Sunday, May 25, 2014

4 Powerful Steps to Let Go (Finally!)




"... like a forgotten fire, a childhood can always flare up again within us. " ~ Gaston Bachelard

How many of us married either a slightly different version or the stark opposite of our mothers, fathers, or other primary care giver whom we have unresolved business? How many of us created similar situations in our adult life that existed within our family dynamic? If no one spoke truthfully in our family, does our intimate partnership mirror the same behavior? 

I attracted a relationship that mirrored my unresolved childhood issues. In that relationship, I re-engaged with my 4 year old self, my 8 year old self, my defiant teen (that happened during the separation), and finally, finally, finally grew up my little girl and LET GO of my pain, shame, brokenness and everything else that no longer served me. Taking full responsibility was the first and crucial step.

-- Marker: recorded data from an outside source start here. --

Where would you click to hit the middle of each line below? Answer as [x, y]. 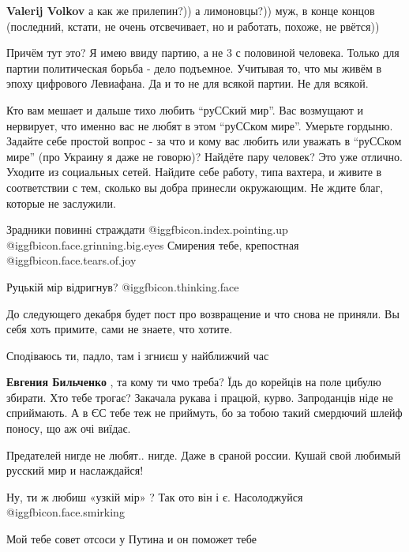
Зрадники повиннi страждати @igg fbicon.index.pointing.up [147, 229]
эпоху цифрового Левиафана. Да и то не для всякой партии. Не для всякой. [188, 83]
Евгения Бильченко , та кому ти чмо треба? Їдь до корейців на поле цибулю [194, 382]
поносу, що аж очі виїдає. [69, 428]
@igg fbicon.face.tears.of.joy [71, 260]
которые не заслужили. [61, 203]
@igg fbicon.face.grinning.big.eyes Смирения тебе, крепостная [153, 244]
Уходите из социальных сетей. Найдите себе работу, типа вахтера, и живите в [194, 172]
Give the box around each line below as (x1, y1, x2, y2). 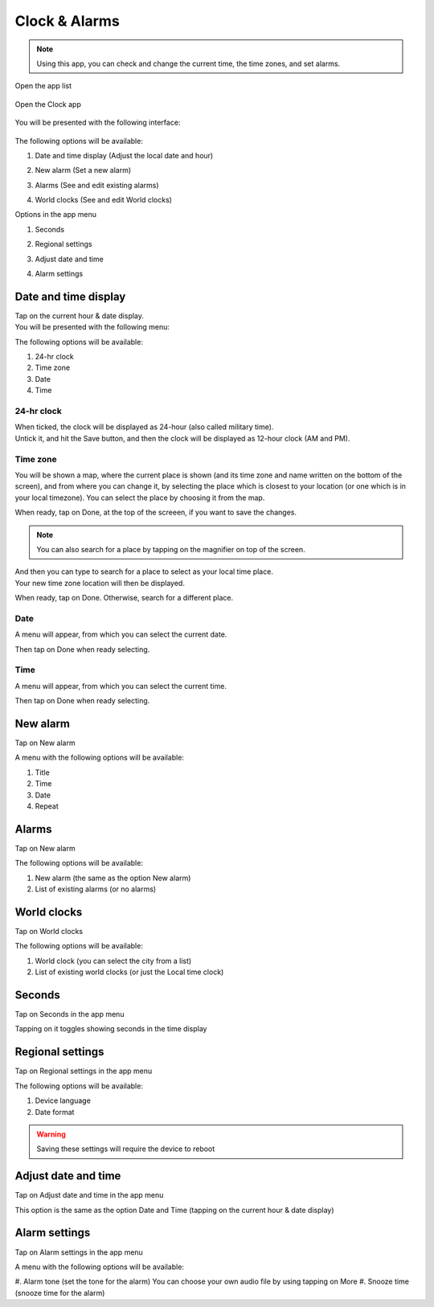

1.  Acknowledging Our Part - The Silenced Inner Child Finally Speaks
Intimate relationships often provide an elaborate hiding place. We often attract either similar or opposite experiences within our adult relationships that mimic, in some way, our childhood experiences.  If we are afraid of experiencing our feelings, finding an intimate partner who does all of the emoting for us can keep our fear hidden. Perhaps we are afraid of taking care of ourselves financially or emotionally and thus create situations wherein we are always caring for others or are over-caring for our partner who pays the bills. Perhaps we don't believe we deserve love. Finding a physically, verbally or otherwise abusive partner will solve our need to hide from that belief, too. Acknowledging that we have called forth the relationships that we may deem harmful is an empowering act. Taking responsibility empowers us to call forth our deepest desire to heal and engage in our dreams. Healing begins when we begin a dialogue with our silenced inner child and acknowledge his or her pain.

2.  Expanding Our  Stories - Hearing Our Inner Child   
This is the step where most people get stuck because their stories lack fluidity. If we insist on keeping our gaze on the relationship we called forth by replaying the abusive spouse tape or the cheating spouse tape or whatever tape that we play to keep ourselves tethered to one aspect of our story, we fail to see the way our story wants to grow. Our stories can grow beyond a singular painful act by healing the original pain. By listening to the brilliant child who called forth an opportunity for our adult self to see their pain, we finally begin to heal. Our inner child may be begging us to speak up for ourselves, or step into our gifts, or let go of irrational fears, or some other instruction that was not possible for our child to accomplish during the growing up years. Psychotherapist Alice Miller refers to our inner child as our "true self."  When we hear and heed the wisdom of our "true self," the chains of our suffering are broken.  

3.  Embracing Ourselves and the Other - Growing Up Our Inner Child 
Once we grace our stories with an opportunity to grow, we see the perfection of our choices. We see how we called forth an opportunity for healing through our current relationships. The vantage of seeing the greater truth of our choices gives us the space to not only forgive ourselves and the other we called forth, but to celebrate the brilliant way the human psyche fosters healing.

4.  Falling Into Place - Our Inner Child Finds Joy
Until I took ownership of what needed healing within me, I could not find it in my heart to really understand the edifice of my suffering. Blaming the very relationship that I called forth to find healing kept my attention outside of my needs and created its own prison. The emotional house that the broken child needed repaired came into view when I took a deeper look. Finally seeing what was needed gave me the courage to take responsibility for my choices, do the work required to heal my child, and then the miracle―everything fell into place. Ralph Waldo Emerson wrote, "It is a happy talent to know how to play." When my work was done and the child inside of me was happy, healthy and healed, I once again could begin to dream, and with sheer spirited abandon engaged in play.